* _Assignment_:
Among the lines of the records, find all that carry the word "bear" and copy them.

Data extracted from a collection
__________

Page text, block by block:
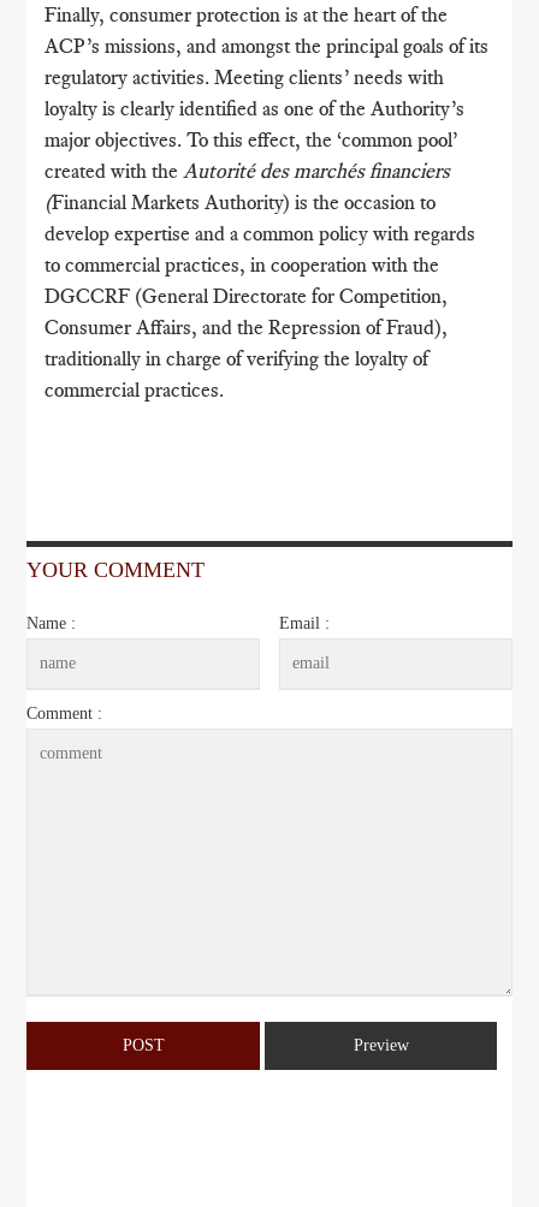
Finally, consumer protection is at the heart of the
ACP’s missions, and amongst the principal goals of its
regulatory activities. Meeting clients’ needs with
loyalty is clearly identified as one of the Authority’s
major objectives. To this effect, the ‘common pool’
created with the Autorité des marchés financiers
(Financial Markets Authority) is the occasion to
develop expertise and a common policy with regards
to commercial practices, in cooperation with the
DGCCRF (General Directorate for Competition,
Consumer Affairs, and the Repression of Fraud),
traditionally in charge of verifying the loyalty of
commercial practices.
YOUR COMMENT
Name : Email :
Comment :
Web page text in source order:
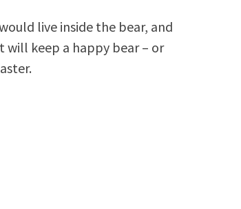
live inside the bear, and
will keep a happy bear – or
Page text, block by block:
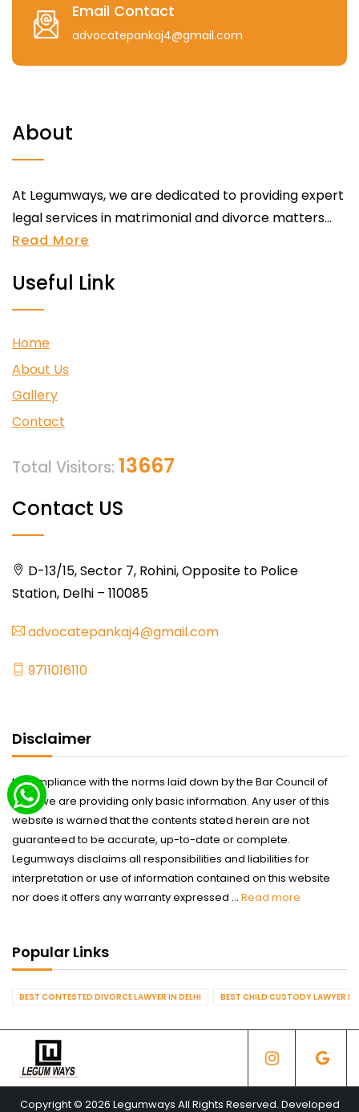
Email Contact
advocatepankaj4@gmail.com
About
At Legumways, we are dedicated to providing expert
legal services in matrimonial and divorce matters...
Read More
Useful Link
Home
About Us
Gallery
Contact
Total Visitors: 13667
Contact US
D-13/15, Sector 7, Rohini, Opposite to Police
Station, Delhi – 110085
advocatepankaj4@gmail.com
9711016110
Disclaimer
In compliance with the norms laid down by the Bar Council of
India we are providing only basic information. Any user of this
website is warned that the contents stated herein are not
guaranteed to be accurate, up-to-date or complete.
Legumways disclaims all responsibilities and liabilities for
interpretation or use of information contained on this website
nor does it offers any warranty expressed ... Read more
Popular Links
BEST CONTESTED DIVORCE LAWYER IN DELHI BEST CHILD CUSTODY LAWYER IN
Copyright © 2026 Legumways All Rights Reserved. Developed
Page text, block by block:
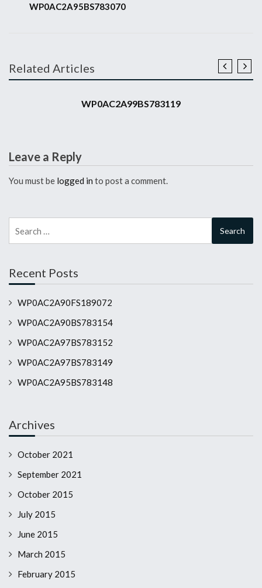
WP0AC2A95BS783070
Related Articles
WP0AC2A99BS783119
Leave a Reply
You must be logged in to post a comment.
for:
Recent Posts
WP0AC2A90FS189072
WP0AC2A90BS783154
WP0AC2A97BS783152
WP0AC2A97BS783149
WP0AC2A95BS783148
Archives
October 2021
September 2021
October 2015
July 2015
June 2015
March 2015
February 2015
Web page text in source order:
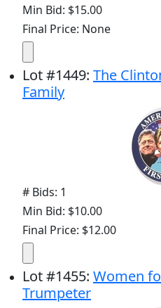
Min Bid: $15.00
Final Price: None
Lot#1449: The
Family
# Bids: 1
Min Bid: $10.00
Final Price: $12.00
Lot#1455: Women
Trumpeter
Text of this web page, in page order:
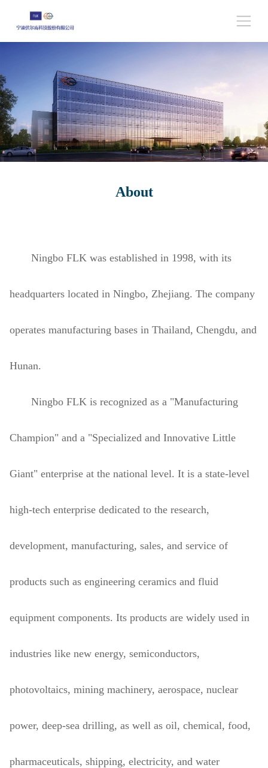
About
Ningbo FLK was established in 1998, with its
headquarters located in Ningbo, Zhejiang. The company
operates manufacturing bases in Thailand, Chengdu, and
Hunan.
Ningbo FLK is recognized as a "Manufacturing
Champion" and a "Specialized and Innovative Little
Giant" enterprise at the national level. It is a state-level
high-tech enterprise dedicated to the research,
development, manufacturing, sales, and service of
products such as engineering ceramics and fluid
equipment components. Its products are widely used in
industries like new energy, semiconductors,
photovoltaics, mining machinery, aerospace, nuclear
power, deep-sea drilling, as well as oil, chemical, food,
pharmaceuticals, shipping, electricity, and water
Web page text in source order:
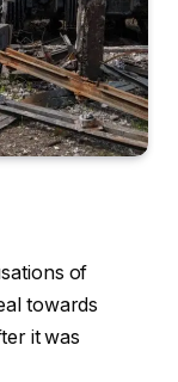
of
towards
it was
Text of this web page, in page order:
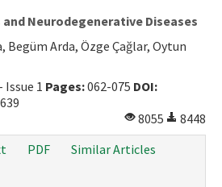
Neurodegenerative Diseases
Begüm Arda, Özge Çağlar, Oytun
Issue 1 Pages:062-075 DOI:
8055
8448
PDF
Similar Articles
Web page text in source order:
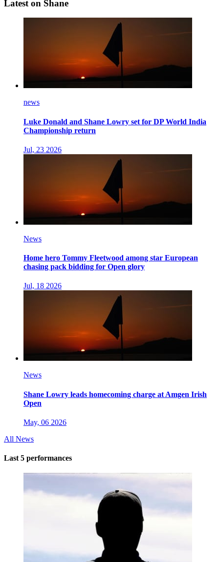
Latest on Shane
news
Luke Donald and Shane Lowry set for DP World India
Championship return
Jul, 23 2026
News
Home hero Tommy Fleetwood among star European
chasing pack bidding for Open glory
Jul, 18 2026
News
Shane Lowry leads homecoming charge at Amgen Irish
Open
May, 06 2026
All News
Last 5 performances
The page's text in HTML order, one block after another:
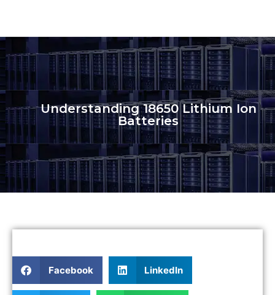
Understanding 18650 Lithium Ion
Batteries
Facebook LinkedIn
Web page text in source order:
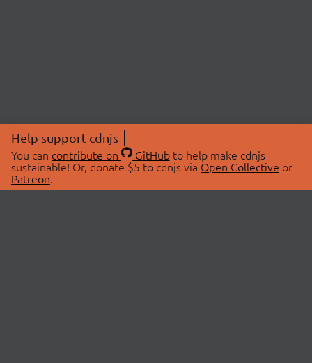
Help support cdnjs
You can contribute on GitHubto help make cdnjs
sustainable! Or, donate $5 to cdnjs via Open Collective or
Patreon.
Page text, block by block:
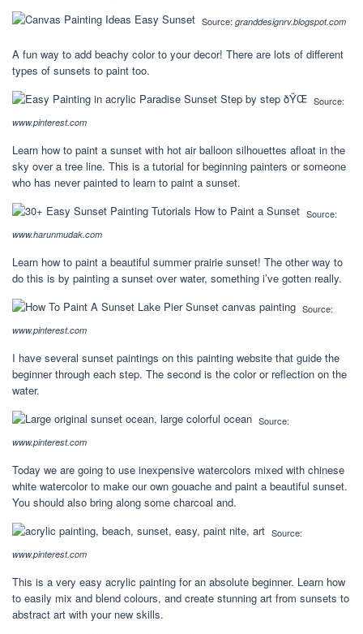
Source: granddesignrv.blogspot.com
A fun way to add beachy color to your decor! There are lots of different
types of sunsets to paint too.
Source:
www.pinterest.com
Learn how to paint a sunset with hot air balloon silhouettes afloat in the
sky over a tree line. This is a tutorial for beginning painters or someone
who has never painted to learn to paint a sunset.
Source:
www.harunmudak.com
Learn how to paint a beautiful summer prairie sunset! The other way to
do this is by painting a sunset over water, something i’ve gotten really.
Source:
www.pinterest.com
I have several sunset paintings on this painting website that guide the
beginner through each step. The second is the color or reflection on the
water.
Source:
www.pinterest.com
Today we are going to use inexpensive watercolors mixed with chinese
white watercolor to make our own gouache and paint a beautiful sunset.
You should also bring along some charcoal and.
Source:
www.pinterest.com
This is a very easy acrylic painting for an absolute beginner. Learn how
to easily mix and blend colours, and create stunning art from sunsets to
abstract art with your new skills.
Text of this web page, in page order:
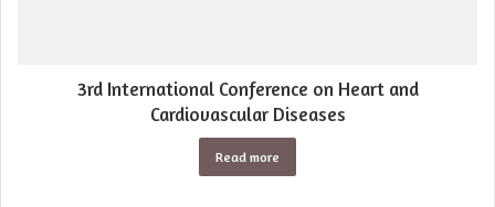
3rd International Conference on Heart and
Cardiovascular Diseases
Read more
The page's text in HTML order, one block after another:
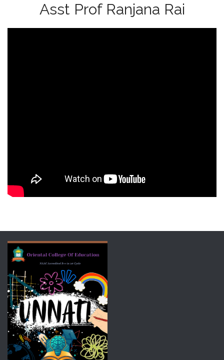
Asst Prof Ranjana Rai
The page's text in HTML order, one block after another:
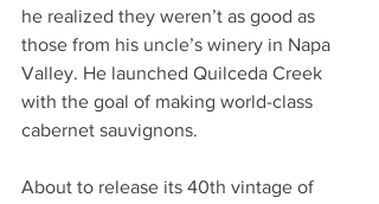
he realized they weren’t as good as
those from his uncle’s winery in Napa
Valley. He launched Quilceda Creek
with the goal of making world-class
cabernet sauvignons.
About to release its 40th vintage of
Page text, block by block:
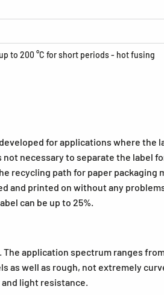
to 200 °C for short periods - hot fusing
for applications where the
necessary to separate the label
recycling path for paper packaging
and printed on without any
can be up to 25%.
The application spectrum ranges
well as rough, not extremely
light resistance.
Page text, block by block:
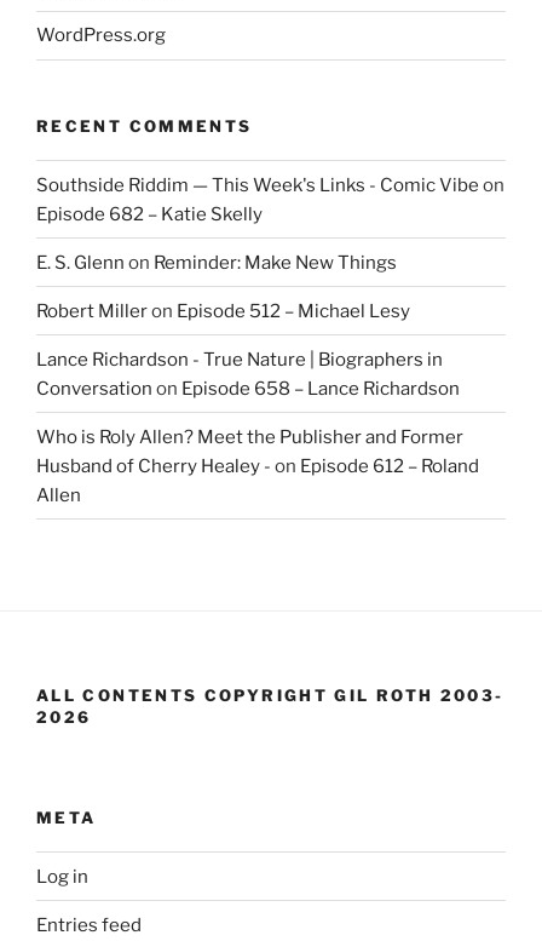
WordPress.org
RECENT COMMENTS
Southside Riddim — This Week's Links - Comic Vibe on
Episode 682 – Katie Skelly
E. S. Glenn on Reminder: Make New Things
Robert Milleron Episode 512 – Michael Lesy
Lance Richardson - True Nature | Biographers in
Conversation on Episode 658 – Lance Richardson
Who is Roly Allen? Meet the Publisher and Former
Husband of Cherry Healey - on Episode 612 – Roland
Allen
ALL CONTENTS COPYRIGHT GIL ROTH 2003-
2026
META
Log in
Entries feed
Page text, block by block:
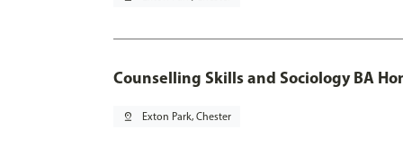
Counselling Skills and Sociology BA
pin_drop Exton Park, Chester
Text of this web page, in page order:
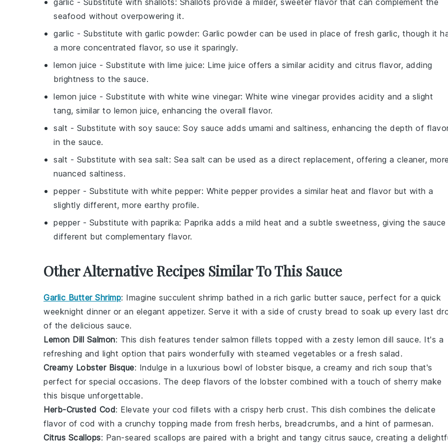
garlic - Substitute with shallots: Shallots provide a milder, sweeter flavor that can complement the
seafood without overpowering it.
garlic - Substitute with garlic powder: Garlic powder can be used in place of fresh garlic, though it
a more concentrated flavor, so use it sparingly.
lemon juice - Substitute with lime juice: Lime juice offers a similar acidity and citrus flavor, adding
brightness to the sauce.
lemon juice - Substitute with white wine vinegar: White wine vinegar provides acidity and a slight
tang, similar to lemon juice, enhancing the overall flavor.
salt - Substitute with soy sauce: Soy sauce adds umami and saltiness, enhancing the depth of
in the sauce.
salt - Substitute with sea salt: Sea salt can be used as a direct replacement, offering a cleaner, more
nuanced saltiness.
pepper - Substitute with white pepper: White pepper provides a similar heat and flavor but with a
slightly different, more earthy profile.
pepper - Substitute with paprika: Paprika adds a mild heat and a subtle sweetness, giving the sauce
different but complementary flavor.
Other Alternative Recipes Similar To This Sauce
Garlic Butter Shrimp: Imagine succulent shrimp bathed in a rich garlic butter sauce, perfect for a quick
weeknight dinner or an elegant appetizer. Serve it with a side of crusty bread to soak up every last
of the delicious sauce.
Lemon Dill Salmon: This dish features tender salmon fillets topped with a zesty lemon dill sauce. It's a
refreshing and light option that pairs wonderfully with steamed vegetables or a fresh salad .
Creamy Lobster Bisque: Indulge in a luxurious bowl of lobster bisque, a creamy and rich soup that's
perfect for special occasions. The deep flavors of the lobster combined with a touch of sherry make
this bisque unforgettable.
Herb-Crusted Cod: Elevate your cod fillets with a crispy herb crust. This dish combines the delicate
flavor of cod with a crunchy topping made from fresh herbs, breadcrumbs, and a hint of parmesan.
Citrus Scallops: Pan-seared scallops are paired with a bright and tangy citrus sauce, creating a
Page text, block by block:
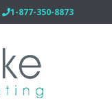
1-877-350-8873
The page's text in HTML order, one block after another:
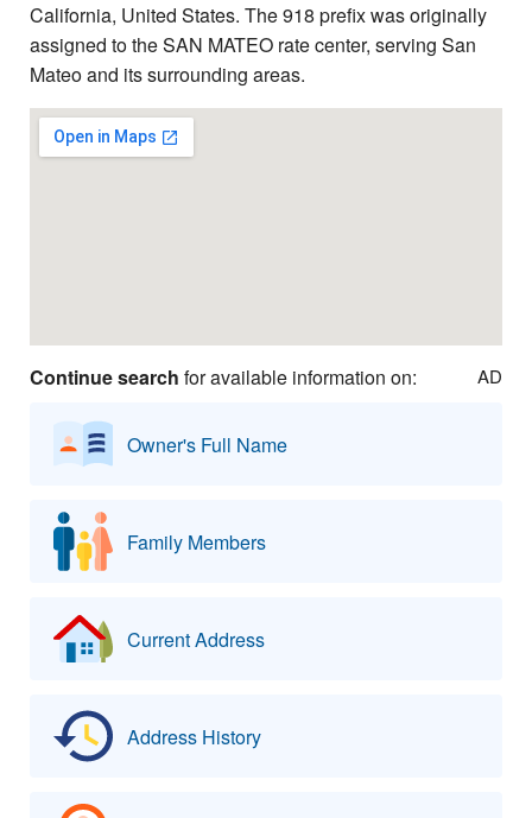
California, United States. The 918 prefix was originally
assigned to the SAN MATEO rate center, serving San
Mateo and its surrounding areas.
Continue search for available information on: AD
Owner's Full Name
Family Members
Current Address
Address History
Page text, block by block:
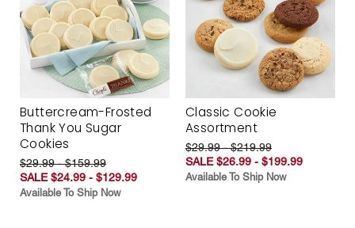
Buttercream-Frosted
Thank You Sugar
Cookies
$29.99 - $159.99
SALE $24.99 - $129.99
Available To Ship Now
Classic Cookie
Assortment
$29.99 - $219.99
SALE $26.99 - $199.99
Available To Ship Now
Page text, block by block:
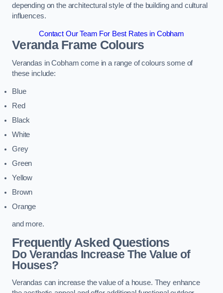
depending on the architectural style of the building and cultural
influences.
Contact Our Team For Best Rates in Cobham
Veranda Frame Colours
Verandas in Cobham come in a range of colours some of
these include:
Blue
Red
Black
White
Grey
Green
Yellow
Brown
Orange
and more.
Frequently Asked Questions
Do Verandas Increase The Value of
Houses?
Verandas can increase the value of a house. They enhance
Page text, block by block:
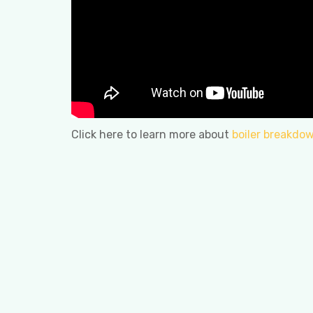
Click here to learn more about boiler
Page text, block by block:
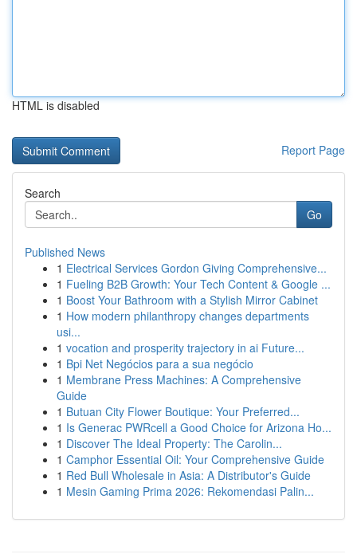
HTML is disabled
Report Page
Search
Go
Published News
1 Electrical Services Gordon Giving Comprehensive...
1 Fueling B2B Growth: Your Tech Content & Google ...
1 Boost Your Bathroom with a Stylish Mirror Cabinet
1 How modern philanthropy changes departments
usi...
1 vocation and prosperity trajectory in ai Future...
1 Bpi Net Negócios para a sua negócio
1 Membrane Press Machines: A Comprehensive
Guide
1 Butuan City Flower Boutique: Your Preferred...
1 Is Generac PWRcell a Good Choice for Arizona Ho...
1 Discover The Ideal Property: The Carolin...
1 Camphor Essential Oil: Your Comprehensive Guide
1 Red Bull Wholesale in Asia: A Distributor's Guide
1 Mesin Gaming Prima 2026: Rekomendasi Palin...

__________

* _Answer to this exercise_:
live inside the bear, and
will keep a happy bear – or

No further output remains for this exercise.